Lula cobra avaliação de sigilos à CGU para evitar tom de rixa política
Lula buscou um caminho para evitar um tom de rixa política e garantir segurança jurídica ao Planalto para revogar os sigilos determinados por Bolsonaro:
- Assinou um decreto em que manda a CGU (Controladoria-Geral da União) reavaliar os sigilos de Bolsonaro em até 30 dias; se não forem justificados, a expectativa é que sejam derrubados.

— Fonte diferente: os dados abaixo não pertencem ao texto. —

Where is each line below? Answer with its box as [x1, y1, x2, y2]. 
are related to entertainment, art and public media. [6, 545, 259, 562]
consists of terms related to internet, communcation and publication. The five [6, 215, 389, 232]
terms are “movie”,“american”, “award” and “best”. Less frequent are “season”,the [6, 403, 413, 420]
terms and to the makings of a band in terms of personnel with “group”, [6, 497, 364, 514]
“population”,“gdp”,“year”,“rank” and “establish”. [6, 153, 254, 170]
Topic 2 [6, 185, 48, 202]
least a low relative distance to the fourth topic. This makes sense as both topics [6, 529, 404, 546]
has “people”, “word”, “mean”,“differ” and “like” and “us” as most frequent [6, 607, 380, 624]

Durante a campanha, o petista prometeu um "revogaço" de diversos sigilos impostos pelo antecessor, como os gastos do cartão corporativo e o processo disciplinar contra o ex-ministro da Saúde Eduardo Pazuello. Os casos ganharam popularidade ao serem referidos como "sigilos de 100 anos".

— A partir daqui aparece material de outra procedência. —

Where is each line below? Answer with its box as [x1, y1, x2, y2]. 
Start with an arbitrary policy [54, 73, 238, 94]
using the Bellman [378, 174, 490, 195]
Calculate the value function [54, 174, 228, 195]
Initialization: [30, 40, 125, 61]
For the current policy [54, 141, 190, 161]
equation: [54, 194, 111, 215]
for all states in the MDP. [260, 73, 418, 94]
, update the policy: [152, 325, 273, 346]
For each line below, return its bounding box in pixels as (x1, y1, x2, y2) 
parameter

O UOL apurou que há dois motivos principais para a opção pela reavaliação em vez do "sigilaço":
- Segurança e eficiência jurídica: um decreto amplo para derrubar os sigilos poderia atingir documentos efetivamente sigilosos, que comprometeriam a administração pública;
- Evitar críticas políticas: garantir um processo visto como técnico, não como revanchismo.
O presidente foi aconselhado por advogados e interlocutores do direito —incluindo o ministro da Justiça e Segurança Pública, Flávio Dino, ex-juiz. Lula ouviu que, se os casos não fossem analisados um por um, poderia haver uma brecha para outros sigilos vigentes ou futuros serem questionados juridicamente.
A ideia de uma reavaliação era esperada e foi levada por especialistas a integrantes da transição, segundo Fernanda Campagnucci, diretora-executiva da Open Knowledge Brasil. O que chama a atenção foi o ato ter sido assinado diretamente por Lula. "O próprio controlador-geral teria autoridade para fazer essa avaliação, mas acho que vindo do presidente, é mais forte e contundente e passa uma mensagem de que é uma reorientação da prática", afirmou.
Ao incluir a CGU, a avaliação é dada por órgão independente e técnico.
Além disso, Lula quis evitar o tom de que estaria fazendo os atos por birra. Ao transformar o trabalho em um rito institucional, o petista quer evitar a visão de que estaria praticando um revanchismo político-pessoal.
A medida é um primeiro passo positivo, segundo especialistas em transparência. A avaliação do grupo consultado pelo UOL é que a reavaliação pode beneficiar na criação de precedentes, ao demonstrar de forma mais clara quais casos podem ou não serem postos sob sigilo.
Ao avaliar caso a caso nós conseguimos impedir que abusos sejam cometidos. Se for feito de maneira massiva, um decreto 'libera-tudo', a gente não tem essa possibilidade de ir criando esses precedentes"
Júlia Rocha, coordenadora do programa de Acesso à Informação e Transparência da ONG Artigo 19
No futuro, isso poderia beneficiar a consulta de informações do governo e evitar abusos da Lei de Acesso à Informação, estabelecendo limites de acesso a dados pessoais de integrantes do governo, por exemplo.
Os especialistas, porém, fazem ressalvas:
- É preciso haver um detalhamento claro de quais casos podem ou não ser mantidos em sigilo;
- Os resultados devem ser tornados públicos, ampliando a política de transparência ativa do governo, enfraquecida na gestão Bolsonaro;
- Casos em que o sigilo for mantido deverão ser explicados, deixando claras as razões legais para a recusa de acesso.
"O primeiro desafio é entender o tamanho do problema. Por isso seria bom a gente ver qual é exatamente o procedimento que a CGU vai adotar para essa reavaliação. Certamente um conjunto muito vasto de dados e documentos não vai dar para olhar um por um em 30 dias", diz Fabiano Angélico, pesquisador da Universidade de Lugano (Suiça) e doutorando da Escola de Administração Pública da FGV (Fundação Getúlio Vargas).